Frei nach Michael Reichmanns Vorwort zu Besser Fotografieren besteht Fotografie aus Kunst und Handwerk und Übung, Übung, Übung. Doch um Üben zu können, muss man wissen, auf was es ankommt, wie man Auge und Verständnis trainieren muss, um "fotografisch" zu sehen.
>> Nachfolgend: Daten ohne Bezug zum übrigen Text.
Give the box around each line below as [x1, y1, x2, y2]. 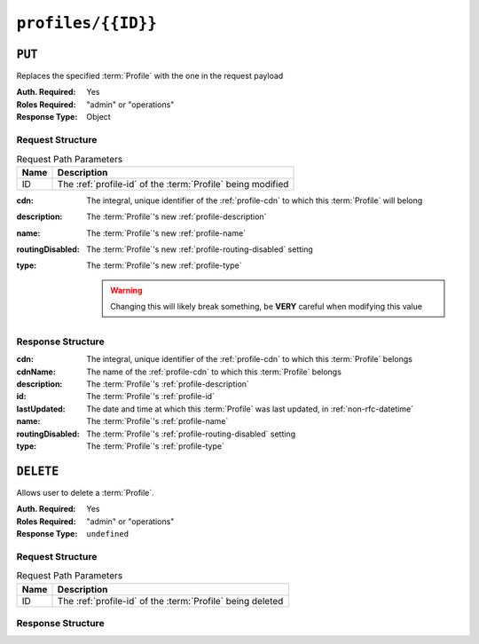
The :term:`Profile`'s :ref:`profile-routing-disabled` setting [86, 428, 296, 439]
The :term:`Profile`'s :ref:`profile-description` [86, 379, 250, 389]
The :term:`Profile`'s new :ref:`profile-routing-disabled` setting [86, 244, 314, 255]
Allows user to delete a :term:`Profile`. [16, 487, 154, 498]
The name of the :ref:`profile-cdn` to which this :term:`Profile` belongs [86, 366, 342, 377]
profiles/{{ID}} [16, 13, 157, 33]
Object [86, 112, 111, 122]
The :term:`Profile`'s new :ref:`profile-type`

Barr beginnt seine Schulung für Auge und Verstand mit, na, was wohl? Dem Sehen! Zuerst die Betrachtung fertiger Bilder: wo ist der Bildschwerpunkt, die Beziehung der Bildelemente, die emotionalen Wirkung bis hin zu den Fehlern. Als nächstes die Motivsuche: in Szenen denken, nach Interesse und Intuition handeln, Regeln zur Motivsuche, Motive und solche die keine sind. Man spricht bei gelungenen Bildern ja auch von gelungenen Kompositionen -- deshalb kommt bei Barr auch das "Komponieren" als nächstes: Skizzieren, Schwerpunkte, Perfektion, Bildkante, Schnitt und Ausschnitt bis hin zu Kanten. Alles spielt eine Rolle, vor allem die Summe das Ganzen macht das Bild zu dem, was es ist. Fertig sind die Bilder -- und wie wählt man aus? Woran erkennt man ein "misslungenes" Bild? Barr spielt auch durch, was am Fotografieren hindert, den Spaß nimmt und "Stress" verursacht: wie geht man mit Durchhängern um, verarbeitet Misserfolge? Zuletzt dann drei Essays: wie bestimme ich mein "Niveau" als Fotograf und wie konzentriere ich mich auf meine Schwächen (um sie zu eliminieren)? Barr stellt dann noch die von ihm verwendete Ausrüstung und Programme vor.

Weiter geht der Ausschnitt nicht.